Für Logan spielte das keine Rolle. Er war schließlich selbst noch ein Kind und konnte nicht verstehen, wie wichtig es für Clark gewesen wäre, jemanden zu haben, der ihn ernst nimmt und daraus kein Spiel macht. Ungewollt verhielt Logan sich wie Clarks Mutter und interpretierte das Verhalten von Caroline, Scarlett und Clark falsch. Dass sie nur selten weinten, bedeutete nicht, dass sie alles gut verarbeiteten. Cassandra war wahrscheinlich so sehr mit dem neuen Haus beschäftigt, dass kein Platz mehr war, um zu verstehen, dass Kinder anders trauern. Manche sind wie Caroline und ziehen sich eine Weile zurück. Andere sind wie Scarlett und Clark. Mehr als zwei Jahre trauerten sie sozusagen auf Raten.

Clark jedenfalls fühlte sich in der Situation mit Logan äußerst unverstanden und es war für ihn einer der Momente, in denen sich Zweifel in sein Herz schlichen, ob es richtig war, Gefühle auszudrücken.

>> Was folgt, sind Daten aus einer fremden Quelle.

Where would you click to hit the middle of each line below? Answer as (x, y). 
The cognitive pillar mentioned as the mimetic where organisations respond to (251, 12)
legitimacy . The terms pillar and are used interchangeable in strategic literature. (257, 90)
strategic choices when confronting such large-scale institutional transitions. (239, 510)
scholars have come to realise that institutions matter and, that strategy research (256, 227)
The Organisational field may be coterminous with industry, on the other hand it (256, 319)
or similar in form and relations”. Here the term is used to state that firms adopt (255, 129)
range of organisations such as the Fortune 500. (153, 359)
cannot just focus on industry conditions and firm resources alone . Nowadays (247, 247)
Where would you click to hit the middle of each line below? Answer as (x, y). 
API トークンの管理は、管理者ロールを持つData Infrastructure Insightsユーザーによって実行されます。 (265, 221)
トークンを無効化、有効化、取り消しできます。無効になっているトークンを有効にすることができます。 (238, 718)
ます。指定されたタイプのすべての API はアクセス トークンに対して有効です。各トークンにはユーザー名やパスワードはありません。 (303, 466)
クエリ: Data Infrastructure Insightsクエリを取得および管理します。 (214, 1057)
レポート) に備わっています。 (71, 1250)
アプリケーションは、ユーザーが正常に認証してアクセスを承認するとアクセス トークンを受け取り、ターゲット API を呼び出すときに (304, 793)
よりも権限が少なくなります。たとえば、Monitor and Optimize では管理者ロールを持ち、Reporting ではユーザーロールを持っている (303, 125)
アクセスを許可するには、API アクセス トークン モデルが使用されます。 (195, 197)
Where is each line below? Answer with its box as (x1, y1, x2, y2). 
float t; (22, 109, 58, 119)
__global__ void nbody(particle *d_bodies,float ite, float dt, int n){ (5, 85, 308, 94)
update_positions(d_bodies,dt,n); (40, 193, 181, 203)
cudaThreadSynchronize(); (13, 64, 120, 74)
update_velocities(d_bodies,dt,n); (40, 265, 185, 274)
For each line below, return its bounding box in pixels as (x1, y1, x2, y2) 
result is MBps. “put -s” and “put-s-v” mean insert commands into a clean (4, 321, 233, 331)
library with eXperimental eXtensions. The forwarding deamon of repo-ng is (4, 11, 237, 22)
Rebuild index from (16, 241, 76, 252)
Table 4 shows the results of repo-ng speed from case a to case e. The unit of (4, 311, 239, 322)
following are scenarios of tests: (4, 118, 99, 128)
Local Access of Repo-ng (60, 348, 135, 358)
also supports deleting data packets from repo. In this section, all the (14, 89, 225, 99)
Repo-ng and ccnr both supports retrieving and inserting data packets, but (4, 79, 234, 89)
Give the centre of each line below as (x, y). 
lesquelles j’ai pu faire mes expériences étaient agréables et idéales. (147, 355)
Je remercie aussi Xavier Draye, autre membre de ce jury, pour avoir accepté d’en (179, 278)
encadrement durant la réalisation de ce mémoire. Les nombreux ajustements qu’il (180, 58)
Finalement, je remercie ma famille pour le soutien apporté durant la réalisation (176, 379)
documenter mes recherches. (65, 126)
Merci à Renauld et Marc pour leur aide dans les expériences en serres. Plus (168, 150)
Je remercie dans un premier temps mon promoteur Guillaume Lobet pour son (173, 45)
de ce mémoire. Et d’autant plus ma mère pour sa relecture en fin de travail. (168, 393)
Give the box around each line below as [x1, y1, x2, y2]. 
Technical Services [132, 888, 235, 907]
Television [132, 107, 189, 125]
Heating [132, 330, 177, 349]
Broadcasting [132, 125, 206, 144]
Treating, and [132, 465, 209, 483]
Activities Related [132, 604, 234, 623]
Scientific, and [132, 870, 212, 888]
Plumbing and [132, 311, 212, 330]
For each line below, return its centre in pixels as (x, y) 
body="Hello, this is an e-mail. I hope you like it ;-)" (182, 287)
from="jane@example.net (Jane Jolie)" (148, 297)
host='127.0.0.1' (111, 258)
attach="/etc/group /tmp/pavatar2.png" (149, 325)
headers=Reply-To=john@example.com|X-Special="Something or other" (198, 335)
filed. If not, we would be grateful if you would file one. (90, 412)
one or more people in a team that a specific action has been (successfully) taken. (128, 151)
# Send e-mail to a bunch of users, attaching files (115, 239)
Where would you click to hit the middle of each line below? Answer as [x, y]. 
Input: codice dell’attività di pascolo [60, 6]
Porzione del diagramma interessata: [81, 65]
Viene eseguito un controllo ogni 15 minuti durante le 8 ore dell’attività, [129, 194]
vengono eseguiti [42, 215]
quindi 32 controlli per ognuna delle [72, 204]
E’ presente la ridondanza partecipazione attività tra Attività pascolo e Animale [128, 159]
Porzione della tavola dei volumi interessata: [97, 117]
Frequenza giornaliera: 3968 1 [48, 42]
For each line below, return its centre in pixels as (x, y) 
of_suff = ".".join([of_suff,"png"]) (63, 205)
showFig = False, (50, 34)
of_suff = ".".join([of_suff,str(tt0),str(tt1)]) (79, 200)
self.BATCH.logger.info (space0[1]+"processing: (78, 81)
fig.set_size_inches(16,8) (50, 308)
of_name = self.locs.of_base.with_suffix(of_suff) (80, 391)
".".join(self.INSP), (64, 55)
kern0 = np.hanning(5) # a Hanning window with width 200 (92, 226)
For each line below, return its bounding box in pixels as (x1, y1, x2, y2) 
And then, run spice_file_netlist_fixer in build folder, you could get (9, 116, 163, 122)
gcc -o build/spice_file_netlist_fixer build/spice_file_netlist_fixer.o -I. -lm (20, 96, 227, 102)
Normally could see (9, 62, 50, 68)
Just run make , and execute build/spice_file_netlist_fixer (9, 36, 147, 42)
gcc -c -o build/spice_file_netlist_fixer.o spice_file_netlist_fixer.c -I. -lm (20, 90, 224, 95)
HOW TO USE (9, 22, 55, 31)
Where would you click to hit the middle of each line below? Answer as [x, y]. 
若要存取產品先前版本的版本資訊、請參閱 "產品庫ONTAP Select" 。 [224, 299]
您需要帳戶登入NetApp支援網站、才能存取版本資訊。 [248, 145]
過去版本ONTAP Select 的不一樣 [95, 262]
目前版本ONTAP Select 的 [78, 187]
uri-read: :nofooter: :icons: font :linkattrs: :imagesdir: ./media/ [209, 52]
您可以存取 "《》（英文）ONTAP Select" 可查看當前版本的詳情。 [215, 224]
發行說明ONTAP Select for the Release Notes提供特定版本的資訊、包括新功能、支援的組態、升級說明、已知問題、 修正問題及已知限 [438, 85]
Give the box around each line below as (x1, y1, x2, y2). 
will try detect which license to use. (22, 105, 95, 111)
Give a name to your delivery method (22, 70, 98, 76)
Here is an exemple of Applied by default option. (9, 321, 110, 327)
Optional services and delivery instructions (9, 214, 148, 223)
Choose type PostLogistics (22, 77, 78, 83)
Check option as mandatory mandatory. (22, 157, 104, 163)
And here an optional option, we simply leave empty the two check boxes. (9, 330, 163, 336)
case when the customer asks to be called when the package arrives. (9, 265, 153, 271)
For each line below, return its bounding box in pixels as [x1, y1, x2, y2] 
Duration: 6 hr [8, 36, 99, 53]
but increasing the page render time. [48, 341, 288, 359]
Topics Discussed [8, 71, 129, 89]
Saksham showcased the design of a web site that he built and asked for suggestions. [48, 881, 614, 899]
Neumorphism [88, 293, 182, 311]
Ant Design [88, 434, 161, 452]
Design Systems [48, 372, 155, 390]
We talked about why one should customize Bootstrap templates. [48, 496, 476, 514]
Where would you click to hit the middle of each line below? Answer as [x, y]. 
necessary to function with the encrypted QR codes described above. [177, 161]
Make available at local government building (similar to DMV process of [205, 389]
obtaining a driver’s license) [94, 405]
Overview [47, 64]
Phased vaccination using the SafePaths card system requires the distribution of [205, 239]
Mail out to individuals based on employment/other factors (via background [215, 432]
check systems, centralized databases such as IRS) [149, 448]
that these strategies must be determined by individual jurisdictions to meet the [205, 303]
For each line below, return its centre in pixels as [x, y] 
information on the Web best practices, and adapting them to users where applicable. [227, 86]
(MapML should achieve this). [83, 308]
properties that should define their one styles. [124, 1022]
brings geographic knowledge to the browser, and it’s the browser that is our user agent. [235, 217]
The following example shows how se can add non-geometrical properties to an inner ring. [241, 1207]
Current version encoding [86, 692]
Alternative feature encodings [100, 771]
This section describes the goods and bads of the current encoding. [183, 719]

Clark hängt das Handtuch zum Trocknen über den Heizkörper. Im Badezimmerspiegel macht er sich die Haare zurecht und marschiert nackt ins Schlafzimmer. Er öffnet den Kleiderschrank und zieht sich weiße Boxershorts, eine blau verwaschene Jeans und ein weißes T-Shirt an. Er streicht das Bett glatt und geht durch den Flur in die Küche. Dabei streift sein Blick über den Koffer vor der Haustür. Er muss schwer schlucken, weil er alle angelogen hat und glauben ließ, er würde nach Paris fliegen. Niemand weiß, dass er nach Ägypten reist, um heimlich in der Vergangenheit seiner Mutter zu schnüffeln. Seit Wochen quälen ihn deshalb Zweifel, ob es wirklich richtig ist, in sechzehn Jahre altem Dreck zu wühlen, nur weil er als Kind ein paar Dinge herausgefunden hat, die er bis heute nicht versteht. Sollte er es nach so vielen Jahren nicht auf sich beruhen lassen? Warum zermartert er sich seit seinem zwölften Lebensjahr den Kopf? Warum ist er seither der Meinung, dieser Fall sei sein Schicksal und er müsste ihn unbedingt lösen? Hatte seine Mutter als Erwachsene nicht das Recht auf Privatsphäre und darauf, verschiedene Dinge für sich zu behalten? Vielleicht tat es ihr damals wirklich so weh, dass sie nicht mehr daran erinnert werden wollte und deshalb alles verschwinden ließ, was an seinen Vater erinnerte. Möglicherweise hat sie deshalb nicht wieder geheiratet.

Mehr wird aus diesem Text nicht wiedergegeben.